Friday, 14 December 2012

The Hound of The Baskervilles by Sir Arthur Conan Doyle

Everyone knows who Sherlock Holmes is; the Victorian era London detective with his iconic cap and pipe has inspired countless film adaptations, including the current series starring Robert Downy Jr, as well as TV series, computer games and even a board game... that I love by the way. When Sir Arthur Conan Doyle created this character over one hundred years ago, I doubt he had in mind the high levels of fame Holmes would reach. Doyle has written over 50 cases for his most famous creation to solve. 

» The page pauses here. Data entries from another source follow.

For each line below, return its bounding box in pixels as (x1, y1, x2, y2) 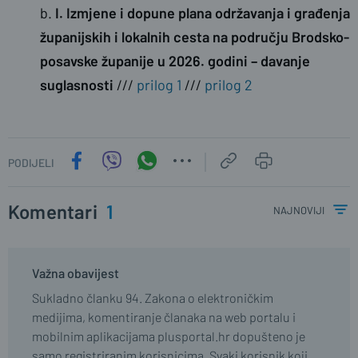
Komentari (8, 200, 101, 224)
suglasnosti (40, 76, 113, 94)
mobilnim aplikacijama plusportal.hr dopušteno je (32, 328, 305, 344)
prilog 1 (137, 76, 181, 94)
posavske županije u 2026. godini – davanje (40, 52, 310, 70)
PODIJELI (8, 155, 54, 169)
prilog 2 (205, 76, 253, 94)
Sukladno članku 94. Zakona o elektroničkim (32, 290, 273, 306)
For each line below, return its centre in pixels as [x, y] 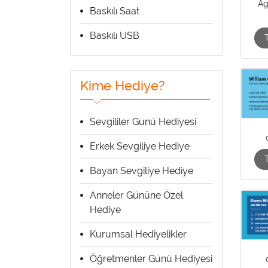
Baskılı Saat [115, 11]
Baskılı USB [115, 35]
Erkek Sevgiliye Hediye [140, 146]
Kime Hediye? [123, 86]
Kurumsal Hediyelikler [138, 234]
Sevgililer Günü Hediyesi [143, 121]
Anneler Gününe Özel [136, 195]
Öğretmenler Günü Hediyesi [151, 258]
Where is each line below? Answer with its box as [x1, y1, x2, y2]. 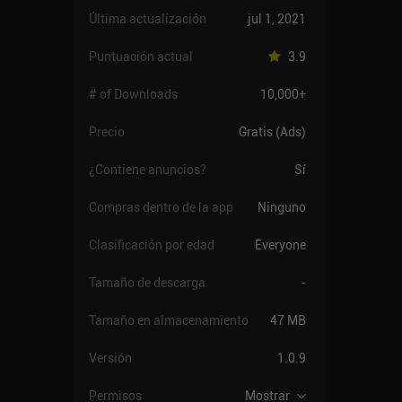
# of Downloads [88, 85, 178, 102]
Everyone [254, 236, 306, 253]
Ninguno [257, 198, 306, 215]
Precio [88, 123, 125, 140]
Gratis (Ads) [238, 123, 306, 140]
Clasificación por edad [88, 236, 214, 253]
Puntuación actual [88, 48, 193, 65]
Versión [88, 349, 132, 366]
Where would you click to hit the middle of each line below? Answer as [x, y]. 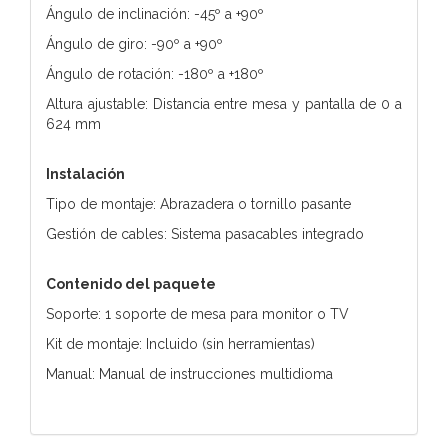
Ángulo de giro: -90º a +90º [134, 43]
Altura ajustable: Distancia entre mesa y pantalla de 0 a [224, 103]
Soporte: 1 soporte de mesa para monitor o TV [197, 313]
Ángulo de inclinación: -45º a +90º [155, 13]
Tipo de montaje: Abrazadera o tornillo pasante [198, 203]
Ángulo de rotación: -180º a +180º [155, 73]
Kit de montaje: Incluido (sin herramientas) [180, 343]
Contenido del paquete [131, 283]
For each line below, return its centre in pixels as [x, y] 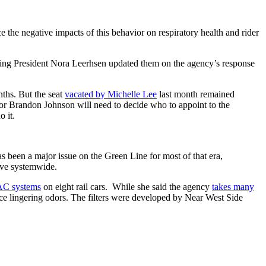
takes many [233, 187]
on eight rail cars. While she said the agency [126, 187]
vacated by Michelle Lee [111, 94]
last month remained [196, 94]
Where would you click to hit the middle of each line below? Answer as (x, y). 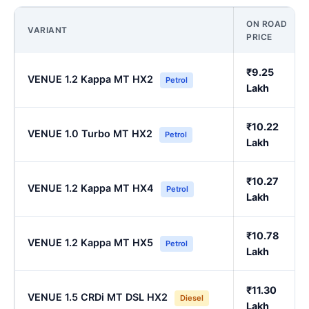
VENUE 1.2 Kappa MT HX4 (91, 188)
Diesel (192, 298)
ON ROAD (267, 24)
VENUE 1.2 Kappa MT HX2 (90, 79)
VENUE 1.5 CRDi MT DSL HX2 (98, 297)
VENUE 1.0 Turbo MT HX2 (90, 134)
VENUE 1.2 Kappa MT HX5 (90, 243)
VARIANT (48, 30)
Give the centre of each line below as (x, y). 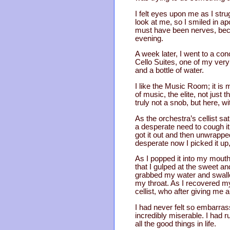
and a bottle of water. (169, 71)
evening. (149, 38)
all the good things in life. (176, 224)
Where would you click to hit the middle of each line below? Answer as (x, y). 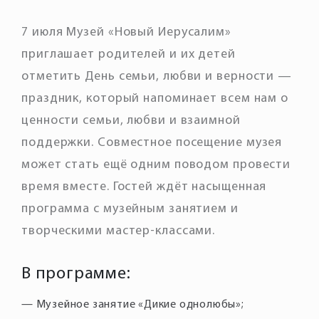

I was drawn to The Hounds of The Baskervilles in particular to be my first Sherlock Homes experience for its surreal element, a frightening hound that stalks the descendants of the Baskerville family to death.  Once I adjusted to the style of writing, which usually takes a couple of pages with a book that's over a hundred years old, you sink into the story's rich, dark mystery. There is always a danger when you read these older books that the plot structure and mystery could seem dated and cliched and even the twist can be unsurprising and obvious. But I found Hounds to hold up extremely well against the test of time. The diary and letters structure never feel very dated. It's well paced, slowly unravelling the clues one by one.   
Smoking can cause cancer, but make you think more clearly.
I love the setting. You can't beat a creepy old house in the middle of the foggy moors. It's the perfect location for this tale. Interestingly for one of Sherlock's most famous outings, he is absent from the majority of the story. Instead, we follow Watson out from smoky London into the foggy English country side. It's from his perspective that the story is told, so you never really get a real insight into the insanely logical and scientific mind of the man himself, who is almost superhuman in his investigative skills.
It's not the longest book and I read it over the course of a couple of days, which is the kind of length I like. You're drawn in quickly and the story unravels without ever getting boring before you reach the final conclusion. The final explanation of the mystery, that if you attempted to figure out yourself would take a lot of guess work, reveals a lot of facts that have been concealed to us as the reader but are of course well known to the great detective. But nevertheless, it was still an really enjoyable ride, full of atmosphere and intrigue.
Well worth a read.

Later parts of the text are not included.